Actually, to me the thing that's a stretch from current practice is the
attempt to spell out in detail what a "mapping" is.
Note that in the simplest case, where you're only using getitem/setitem
operations, you're already using generic functions, just ones that have
syntax sugar (i.e. the  operator). So in that sense, you can say that
"mapping" means "supported by operator.getitem and operator.setitem".
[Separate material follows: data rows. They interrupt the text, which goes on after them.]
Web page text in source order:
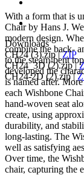
Downloads
CH24 (3).zip|ZIP
CH24_3D (2).zip|
CH24-2D (2).zip|
With a form that is
Chair by Hans J.
modern design.
combine the back-
to the steam-bent
developed the
is named after.
each Wishbone
hand-woven seat
create, using
durability, and
long-lasting. The
well as satisfying
Over time, the
chair, capturing the
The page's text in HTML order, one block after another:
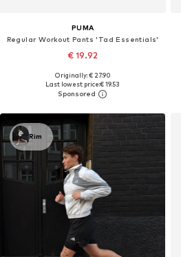
PUMA
Regular Workout Pants 'Tad Essentials'
€ 19.92
Add to basket
Originally: € 27.90
Last lowest price:€ 19.53
Rim
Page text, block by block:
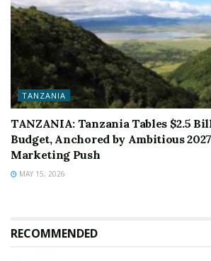
TANZANIA
TANZANIA: Tanzania Tables $2.5
Budget, Anchored by Ambitious
Marketing Push
MAY 15, 2026
RECOMMENDED
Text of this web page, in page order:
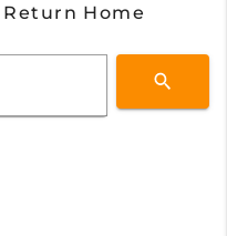
Return Home
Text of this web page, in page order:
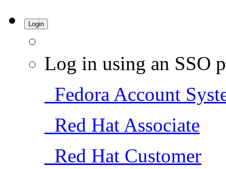
Login
Log in using an SSO
Fedora Account
Red Hat Associate
Red Hat Customer
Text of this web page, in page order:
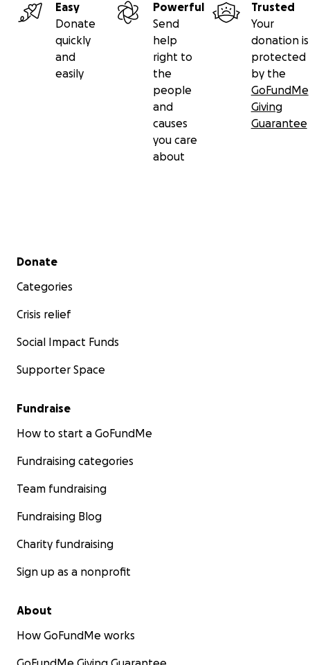
Easy
Donate
quickly
and
easily
Powerful
Send
help
right to
the
people
and
causes
you care
about
Trusted
Your
donation is
protected
by the
GoFundMe
Giving
Guarantee
Secondary menu
Donate
Categories
Crisis relief
Social Impact Funds
Supporter Space
Fundraise
How to start a GoFundMe
Fundraising categories
Team fundraising
Fundraising Blog
Charity fundraising
Sign up as a nonprofit
About
How GoFundMe works
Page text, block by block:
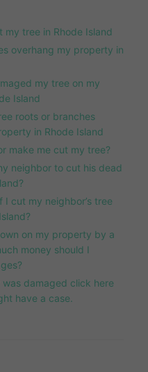
my tree in Rhode Island
overhang my property in
my tree on my
Island
roots or branches
in Rhode Island
make me cut my tree?
neighbor to cut his dead
I cut my neighbor’s tree
on my property by a
money should I
damaged click here
have a case.
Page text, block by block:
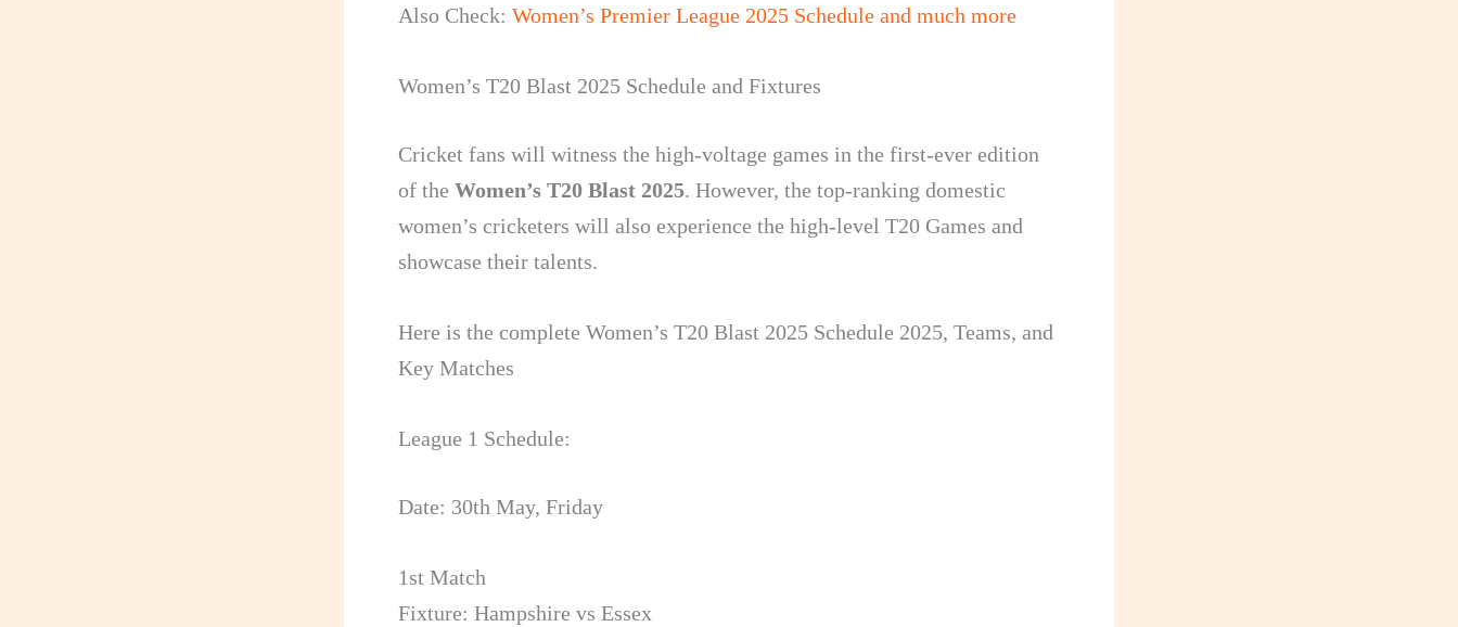
Also Check: Women’s Premier League 2025 Schedule and much more
Women’s T20 Blast 2025 Schedule and Fixtures
Cricket fans will witness the high-voltage games in the first-ever edition
of the Women’s T20 Blast 2025. However, the top-ranking domestic
women’s cricketers will also experience the high-level T20 Games and
showcase their talents.
Here is the complete Women’s T20 Blast 2025 Schedule 2025, Teams, and
Key Matches
League 1 Schedule:
Date: 30th May, Friday
1st Match
Fixture: Hampshire vs Essex
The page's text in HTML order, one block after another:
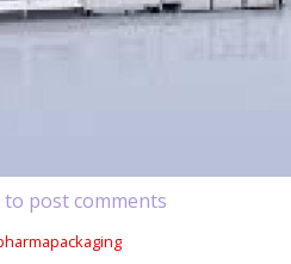
to post comments
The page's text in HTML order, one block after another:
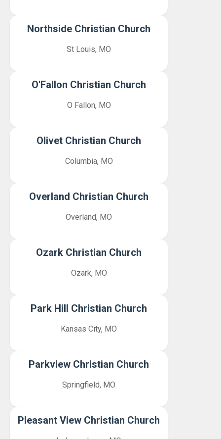
Northside Christian Church
St Louis, MO
O'Fallon Christian Church
O Fallon, MO
Olivet Christian Church
Columbia, MO
Overland Christian Church
Overland, MO
Ozark Christian Church
Ozark, MO
Park Hill Christian Church
Kansas City, MO
Parkview Christian Church
Springfield, MO
Pleasant View Christian Church
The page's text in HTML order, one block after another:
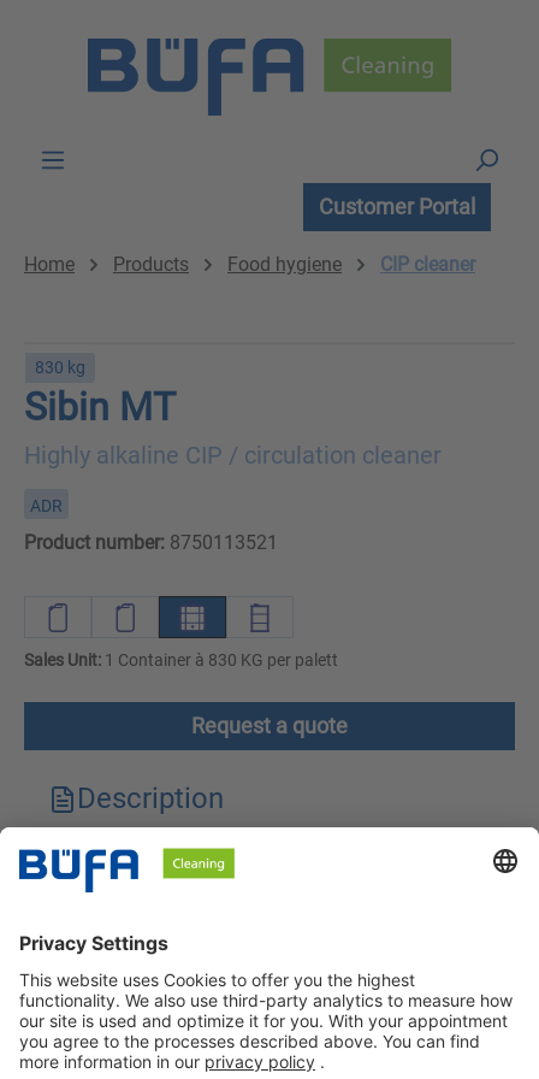
Customer Portal
Home Products Food hygiene CIP cleaner
830 kg
Sibin MT
Highly alkaline CIP / circulation cleaner
ADR
Product number: 8750113521
Sales Unit: 1 Container à 830 KG per palett
Request a quote
Description
Technical features
Safety instructions
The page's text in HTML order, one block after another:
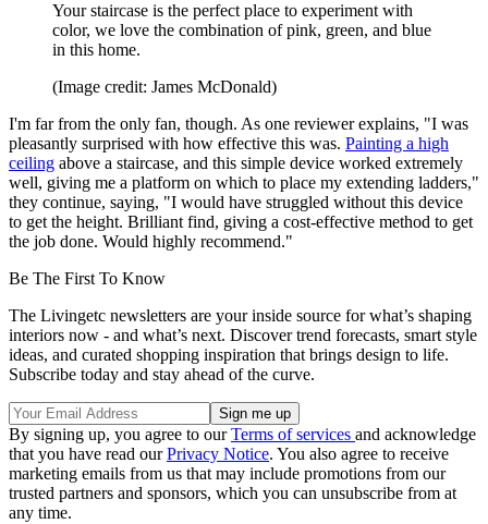
Your staircase is the perfect place to experiment with
color, we love the combination of pink, green, and blue
in this home.
(Image credit: James McDonald)
I'm far from the only fan, though. As one reviewer explains, "I was
pleasantly surprised with how effective this was. Painting a high
ceiling above a staircase, and this simple device worked extremely
well, giving me a platform on which to place my extending ladders,"
they continue, saying, "I would have struggled without this device
to get the height. Brilliant find, giving a cost-effective method to get
the job done. Would highly recommend."
Be The First To Know
The Livingetc newsletters are your inside source for what’s shaping
interiors now - and what’s next. Discover trend forecasts, smart style
ideas, and curated shopping inspiration that brings design to life.
Subscribe today and stay ahead of the curve.
By signing up, you agree to ourTerms of services and acknowledge
that you have read ourPrivacy Notice. You also agree to receive
marketing emails from us that may include promotions from our
trusted partners and sponsors, which you can unsubscribe from at
any time.
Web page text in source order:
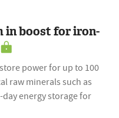
in boost for iron-
power for up to 100
raw minerals such as
energy storage for
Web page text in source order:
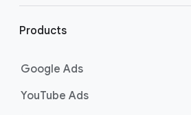
website to search for
visiting
Products
Google Ads
YouTube Ads
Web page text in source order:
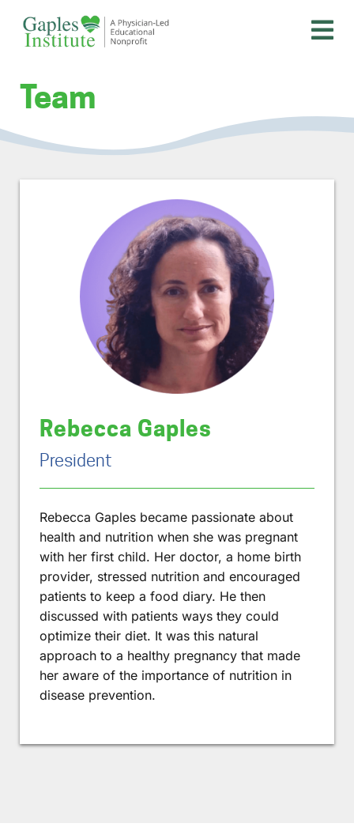
content
Team
Rebecca Gaples
President
Rebecca Gaples became passionate about
health and nutrition when she was pregnant
with her first child. Her doctor, a home birth
provider, stressed nutrition and encouraged
patients to keep a food diary. He then
discussed with patients ways they could
optimize their diet. It was this natural
approach to a healthy pregnancy that made
her aware of the importance of nutrition in
disease prevention.
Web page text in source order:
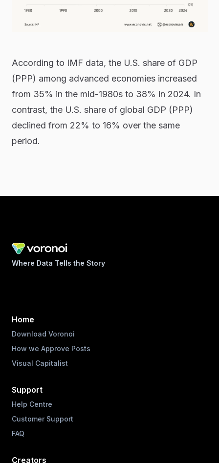
According to IMF data, the U.S. share of GDP
(PPP) among advanced economies increased
from 35% in the mid-1980s to 38% in 2024. In
contrast, the U.S. share of global GDP (PPP)
declined from 22% to 16% over the same
period.
Where Data Tells the Story
Home
Download Voronoi
How we Approve Posts
Visual Capitalist
Support
Help Centre
Customer Support
FAQ
Creators
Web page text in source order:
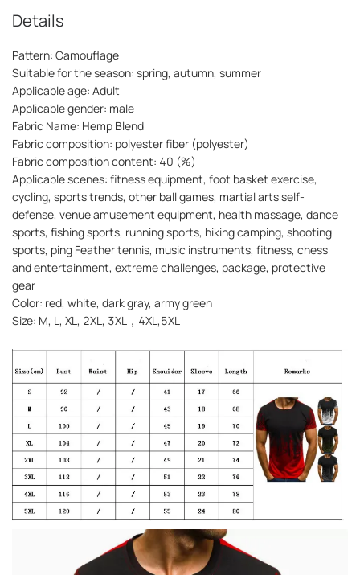
Details
Pattern: Camouflage
Suitable for the season: spring, autumn, summer
Applicable age: Adult
Applicable gender: male
Fabric Name: Hemp Blend
Fabric composition: polyester fiber (polyester)
Fabric composition content: 40 (%)
Applicable scenes: fitness equipment, foot basket exercise,
cycling, sports trends, other ball games, martial arts self-
defense, venue amusement equipment, health massage, dance
sports, fishing sports, running sports, hiking camping, shooting
sports, ping Feather tennis, music instruments, fitness, chess
and entertainment, extreme challenges, package, protective
gear
Color: red, white, dark gray, army green
Size: M, L, XL, 2XL, 3XL，4XL,5XL

I'm not saying there is no such thing as "mapping", IOW, I am saying that
"mapping" is an informal shorthand for a collection of operations. If you
want to be specific, refer to operations. If you wish to be concise (but
vague) then refer to "mapping".
To put it another way, I'm against halfway measures. It bothers me that
people are trying to introduce rigid interfaces, in order to address
"quick-and-dirty" use cases. These things are at opposite ends of the
spectrum, IMO: if you want a quick-and-dirty type test, test on the bloody
concrete type! Testing some abstract interface type to soothe your OO
conscience doesn't actually make the code any less rigid or dirty, it just
hides the smell. I'd rather that such code continued to obviously smell,
rather than pretend it's as fresh as daisies because "interfaces are better".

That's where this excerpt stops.